Shorting around 1.5250 with a stop above the 1.5300 major psychological level and aiming for the 1.5100 area would be a good day trade with a reward-to-risk ratio of 3:1. If you’re going for a longer-term short position, aiming for the 1.5000 round number with a trailing stop would help you press your advantage and protect your profits.
Take note that Bank of England Governor King is giving a speech today. He just voted in favor of further easing, according to the minutes of the latest monetary policy meeting. The last few times that happened in the past five years, the central bank actually implemented further asset purchases in their next interest rate decision or within the next three months.
Given the Federal Reserve’s intention of tapering off asset purchases, fundamentals are in favor of a GBP/USD short trade. However, Fed head Ben Bernanke is also scheduled to give a speech during the U.S. session today. It’s his semi-annual testimony in Congress so it could be a major market mover.
Trade Setup of the Day: Long AUD/USD (February 27, 2013)
AUD/USD is approaching long-term support at the 1.0200 major psychological level and a potential bounce could be in the cards. Stochastic has been deep in the oversold region for the past few weeks, suggesting that Aussie bears are running out of selling power.
Aside from that, the stochastic has made a bullish divergence with price as the oscillator made higher lows while price made lower lows from the start of the year. This also hints at a possible bounce, depending on market catalysts.
There are no major reports due from Australia this week and the big market mover from the US, which is Fed head Bernanke’s speech, was already finished. In his speech, Bernanke talked about the recent FOMC meeting minutes and the timeline for the withdrawal of asset purchases. He did mention that the benefits of further asset purchases outweigh the risks though, which meant that the expected tapering off of stimulus will not take place anytime soon.
A swing long trade at 1.0200 or at market with a wide 150-pip stop and a target at the top of the range (1.0600) would yield a little more than 2.5-to-1 reward-on-risk.
Trade Setup for the Day: Short NZD/USD (February 28, 2013)
NZD/USD is still on a strong downtrend, as seen from the formation of a falling trend line on the 1-hour time frame. The pair has also just broken below the .8300 major psychological support earlier this week, confirming the strong bearish bias on this pair.

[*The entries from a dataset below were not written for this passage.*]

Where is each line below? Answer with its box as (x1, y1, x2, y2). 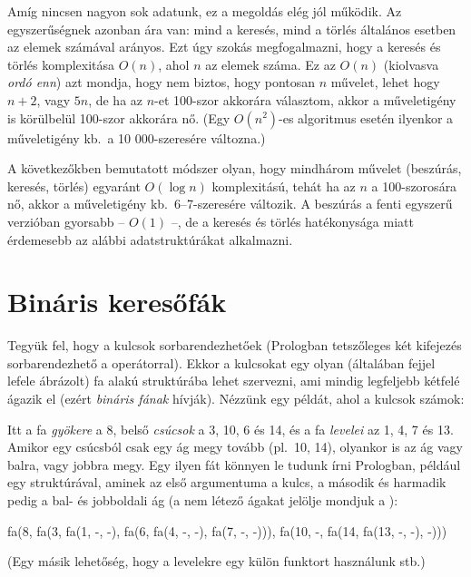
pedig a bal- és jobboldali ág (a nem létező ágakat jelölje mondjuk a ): (7, 491, 398, 509)
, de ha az (88, 90, 143, 109)
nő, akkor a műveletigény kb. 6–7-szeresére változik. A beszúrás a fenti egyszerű (7, 194, 453, 213)
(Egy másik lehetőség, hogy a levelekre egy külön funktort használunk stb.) (7, 552, 426, 571)
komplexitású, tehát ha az (211, 176, 356, 195)
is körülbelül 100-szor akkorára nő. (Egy (7, 108, 231, 127)
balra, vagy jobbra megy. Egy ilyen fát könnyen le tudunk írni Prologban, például (7, 455, 461, 474)
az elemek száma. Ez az (205, 54, 336, 73)

After consolidating around the .8250 minor psychological level at the start of the week, the pair is pulling up for a quick retracement before possibly resuming its downtrend. It just rallied past the 38.2% Fib level but appears to be finding resistance at the 50% Fibonacci retracement level, which is in line with a former support area.
However, the trend line is still a few pips higher than this resistance zone while stochastic hasn’t crossed down from the overbought area yet. This suggests that the pair has enough room to climb before actually selling off. The 61.8% Fib seems to be a better entry point in this case.
Shorting around .8350 with a stop above the .8400 major psychological level and a target of .8200 would yield a 2:1 reward-to-risk ratio.